The following data has a line with "Play: container/set_data_switch_config.yml (9, 817, 118, 824)" and a line with "Restart cobblerd service". Write out exactly those lines and all the lines between them.

*** DATA FOR THIS EXERCISE

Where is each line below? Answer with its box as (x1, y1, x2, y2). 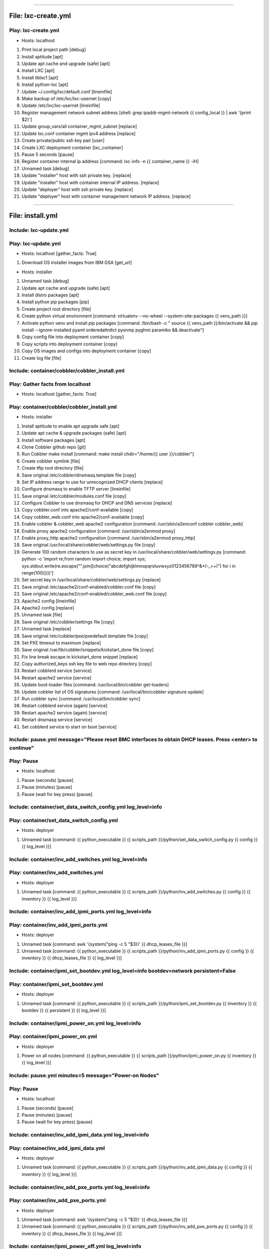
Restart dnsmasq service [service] (21, 717, 93, 723)
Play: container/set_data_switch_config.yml (9, 817, 118, 824)
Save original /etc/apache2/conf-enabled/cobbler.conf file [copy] (21, 584, 156, 590)
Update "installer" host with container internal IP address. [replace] (21, 179, 159, 185)
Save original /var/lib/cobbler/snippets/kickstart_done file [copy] (21, 647, 154, 653)
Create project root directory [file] (21, 306, 91, 312)
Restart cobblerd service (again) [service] (21, 702, 108, 709)
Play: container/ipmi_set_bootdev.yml (9, 981, 103, 988)
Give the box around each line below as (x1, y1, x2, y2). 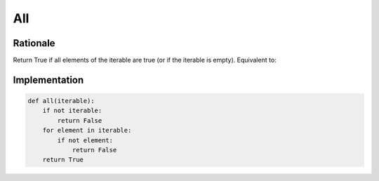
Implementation (13, 74, 84, 86)
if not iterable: (42, 107, 102, 115)
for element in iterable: (42, 126, 132, 135)
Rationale (13, 37, 55, 49)
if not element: (57, 136, 114, 144)
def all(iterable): (27, 97, 95, 105)
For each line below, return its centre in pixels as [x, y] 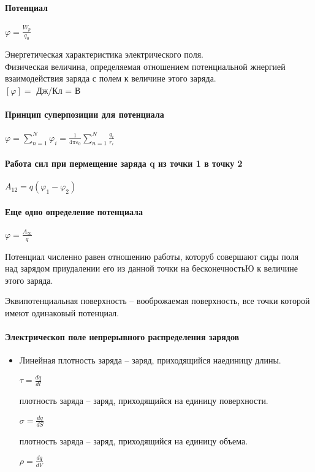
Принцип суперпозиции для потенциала [85, 114]
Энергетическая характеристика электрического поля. [104, 54]
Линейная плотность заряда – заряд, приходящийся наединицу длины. [150, 360]
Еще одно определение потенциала [74, 211]
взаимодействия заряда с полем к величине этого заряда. [111, 78]
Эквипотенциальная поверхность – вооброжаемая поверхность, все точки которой [157, 301]
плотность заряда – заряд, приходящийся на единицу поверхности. [144, 401]
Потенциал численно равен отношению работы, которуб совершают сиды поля [152, 256]

******

#### YOUR RESPONSE:
Play: container/set_data_switch_config.yml (9, 817, 118, 824)
Save original /etc/apache2/conf-enabled/cobbler.conf file [copy] (21, 584, 156, 590)
Update "installer" host with container internal IP address. [replace] (21, 179, 159, 185)
Save original /var/lib/cobbler/snippets/kickstart_done file [copy] (21, 647, 154, 653)
Create project root directory [file] (21, 306, 91, 312)
Restart cobblerd service (again) [service] (21, 702, 108, 709)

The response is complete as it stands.